YOUR TASK - Once you find the line below that has "Text of this", output it and every line after it exactly, stopping after the line that has "Web page text", with no pictures.

Start of TASK DATA

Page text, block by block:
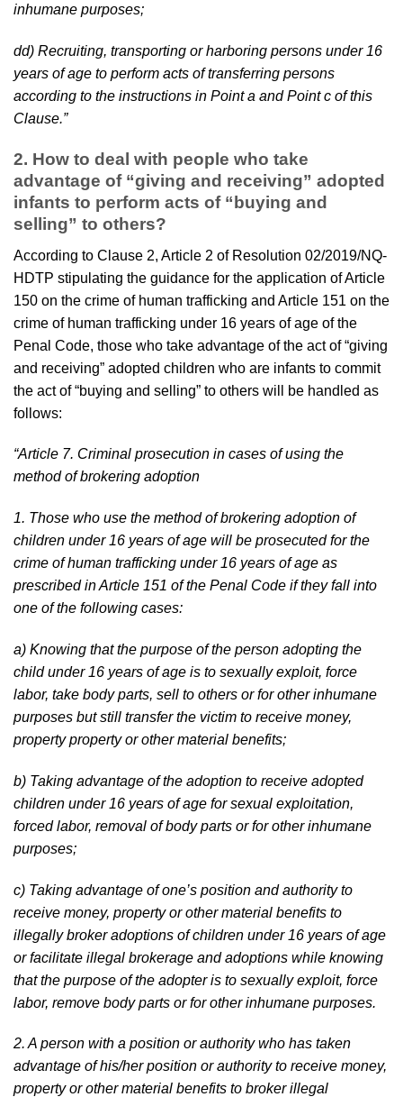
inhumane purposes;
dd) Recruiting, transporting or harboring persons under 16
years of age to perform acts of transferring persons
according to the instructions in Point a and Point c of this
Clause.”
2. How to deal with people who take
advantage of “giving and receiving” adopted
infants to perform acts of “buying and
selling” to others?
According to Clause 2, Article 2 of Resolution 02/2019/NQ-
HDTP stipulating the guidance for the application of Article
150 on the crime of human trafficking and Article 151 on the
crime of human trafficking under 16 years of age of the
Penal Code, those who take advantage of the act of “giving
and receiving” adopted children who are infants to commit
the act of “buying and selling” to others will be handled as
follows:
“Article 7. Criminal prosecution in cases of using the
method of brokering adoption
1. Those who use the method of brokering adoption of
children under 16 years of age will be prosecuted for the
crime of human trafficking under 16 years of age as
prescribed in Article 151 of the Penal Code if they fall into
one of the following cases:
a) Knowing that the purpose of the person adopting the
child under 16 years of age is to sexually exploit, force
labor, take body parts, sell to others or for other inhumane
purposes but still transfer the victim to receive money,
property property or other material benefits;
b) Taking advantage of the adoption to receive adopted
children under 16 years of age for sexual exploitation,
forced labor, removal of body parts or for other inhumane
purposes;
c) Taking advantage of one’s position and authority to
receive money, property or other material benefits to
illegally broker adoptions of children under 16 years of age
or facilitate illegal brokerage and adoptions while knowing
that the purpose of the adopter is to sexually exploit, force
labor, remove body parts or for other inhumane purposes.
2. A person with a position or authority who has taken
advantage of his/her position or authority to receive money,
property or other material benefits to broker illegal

End of TASK DATA
Start of TASK DATA

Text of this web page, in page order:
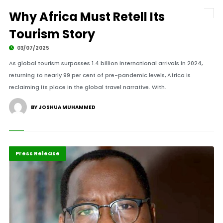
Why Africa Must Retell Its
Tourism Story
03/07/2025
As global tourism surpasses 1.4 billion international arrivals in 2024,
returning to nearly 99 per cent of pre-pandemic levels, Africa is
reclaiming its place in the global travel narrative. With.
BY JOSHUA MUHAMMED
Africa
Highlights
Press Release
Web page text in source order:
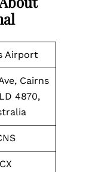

End of TASK DATA

ANSWER SECTION -
Text of this web page, in page order:
Why Africa Must Retell Its
Tourism Story
03/07/2025
As global tourism surpasses 1.4 billion international arrivals in 2024,
returning to nearly 99 per cent of pre-pandemic levels, Africa is
reclaiming its place in the global travel narrative. With.
BY JOSHUA MUHAMMED
Africa
Highlights
Press Release
Web page text in source order:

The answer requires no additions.